RustyXML **does not** process external entities. Attacks like this are completely ineffective:

```xml
<!DOCTYPE foo [
  <!ENTITY xxe SYSTEM "file:///etc/passwd">
  <!ENTITY remote SYSTEM "http://evil.com/steal">
]>
<root>&xxe; &remote;</root>
```

External entity declarations are parsed but **ignored**. No file system access, no network requests.

### Billion Laughs (Entity Expansion Bomb) - IMMUNE

RustyXML **only expands** the 5 XML built-in entities:

| Entity | Expansion |
|--------|-----------|
| `&lt;` | `<` |
| `&gt;` | `>` |
| `&amp;` | `&` |
| `&quot;` | `"` |
| `&apos;` | `'` |

Custom entity definitions in DTDs are **ignored**. This XML bomb has no effect:

```xml
<!DOCTYPE lolz [
  <!ENTITY lol "lol">
  <!ENTITY lol2 "&lol;&lol;&lol;&lol;&lol;">
  <!ENTITY lol3 "&lol2;&lol2;&lol2;&lol2;&lol2;">
]>
<root>&lol3;</root>
```

Result: `<root>&lol3;</root>` (unexpanded, safe)

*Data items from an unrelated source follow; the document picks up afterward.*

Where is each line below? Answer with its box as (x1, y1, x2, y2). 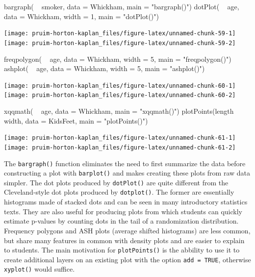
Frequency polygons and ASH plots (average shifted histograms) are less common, (4, 225, 251, 235)
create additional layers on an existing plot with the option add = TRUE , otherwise (4, 254, 251, 264)
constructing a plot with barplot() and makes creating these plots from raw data (4, 168, 250, 178)
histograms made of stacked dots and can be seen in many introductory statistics (4, 197, 248, 207)
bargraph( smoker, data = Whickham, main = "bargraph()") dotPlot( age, (4, 1, 239, 11)
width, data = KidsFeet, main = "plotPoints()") (4, 115, 148, 126)
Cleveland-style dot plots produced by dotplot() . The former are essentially (4, 187, 234, 197)
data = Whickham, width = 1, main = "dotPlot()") (4, 11, 159, 21)
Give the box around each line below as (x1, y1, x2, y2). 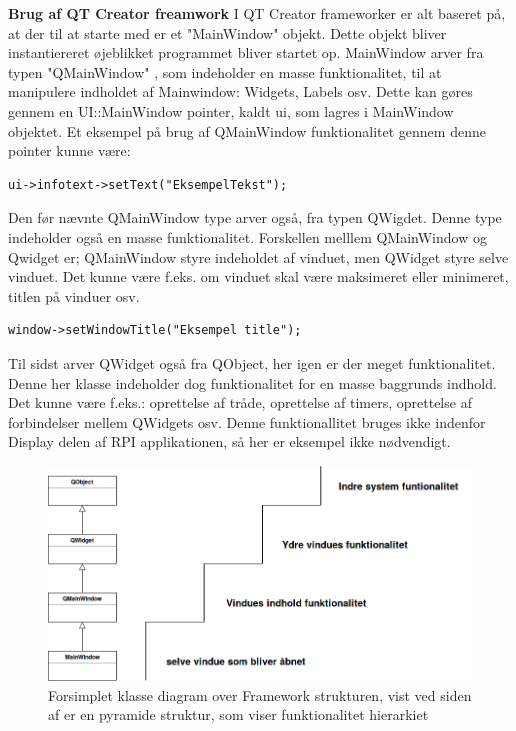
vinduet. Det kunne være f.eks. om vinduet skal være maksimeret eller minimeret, (8, 266, 509, 287)
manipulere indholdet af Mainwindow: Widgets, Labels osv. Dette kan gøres (8, 81, 473, 102)
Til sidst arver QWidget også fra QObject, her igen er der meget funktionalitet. (8, 352, 496, 373)
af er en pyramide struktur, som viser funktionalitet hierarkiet (48, 704, 429, 725)
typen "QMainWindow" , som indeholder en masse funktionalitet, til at (8, 61, 442, 82)
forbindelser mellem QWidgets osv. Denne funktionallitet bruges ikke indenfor (8, 411, 486, 432)
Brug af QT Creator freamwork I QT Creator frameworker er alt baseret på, (8, 3, 506, 23)
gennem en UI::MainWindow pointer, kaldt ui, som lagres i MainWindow (8, 100, 454, 121)
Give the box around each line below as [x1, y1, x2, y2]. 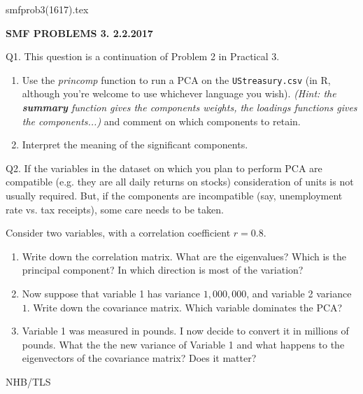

### DTD Processing - Disabled

- External DTDs are **never** fetched
- Internal DTD subsets are **parsed but not processed**
- No entity definitions are honored (except built-ins)

### XPath Injection - Application Responsibility

If your application interpolates user input into XPath queries, sanitize it:

```elixir
# ⚠️ DANGEROUS - user input directly in XPath
xpath(doc, "//user[@name='#{user_input}']")

# User could input: ' or '1'='1
# Resulting in: //user[@name='' or '1'='1']

# ✅ SAFE - validate/escape user input first
safe_input = String.replace(user_input, "'", "\\'")
xpath(doc, "//user[@name='#{safe_input}']")
```

### Summary

| Vulnerability | Status |
|--------------|--------|
| XXE (External Entity) | ✅ Immune |
| Billion Laughs | ✅ Immune |
| Quadratic Blowup | ✅ Immune |
| External DTD | ✅ Immune |
| XPath Injection | ⚠️ Sanitize user input |

### Implementation Safety

RustyXML is built with defense-in-depth for production reliability:

| Guarantee | Implementation |
|-----------|----------------|
| **Memory Safety** | Rust ownership system prevents buffer overflows, use-after-free, data races |
| **Panic Safety** | No `.unwrap()` in NIF paths - errors return gracefully, never crash the BEAM |
| **Atom Table Safety** | User-provided values use binary keys - no atom table exhaustion risk |
| **Thread Safety** | `ResourceArc` + `Mutex` wrappers for safe concurrent access |
| **Scheduler Safety** | Fast SIMD operations + dirty schedulers prevent blocking |

See [Architecture: NIF Safety](docs/ARCHITECTURE.md#nif-safety) for implementation details.

## Development

```bash
# Install dependencies
mix deps.get

# Compile (builds Rust NIF)
FORCE_RUSTYXML_BUILD=1 mix compile

# Run tests
FORCE_RUSTYXML_BUILD=1 mix test

# Run benchmarks
mix run bench/xml_bench.exs
```

## License

MIT License - see LICENSE file for details.

---

**RustyXML** - Purpose-built Rust NIF for ultra-fast XML parsing in Elixir.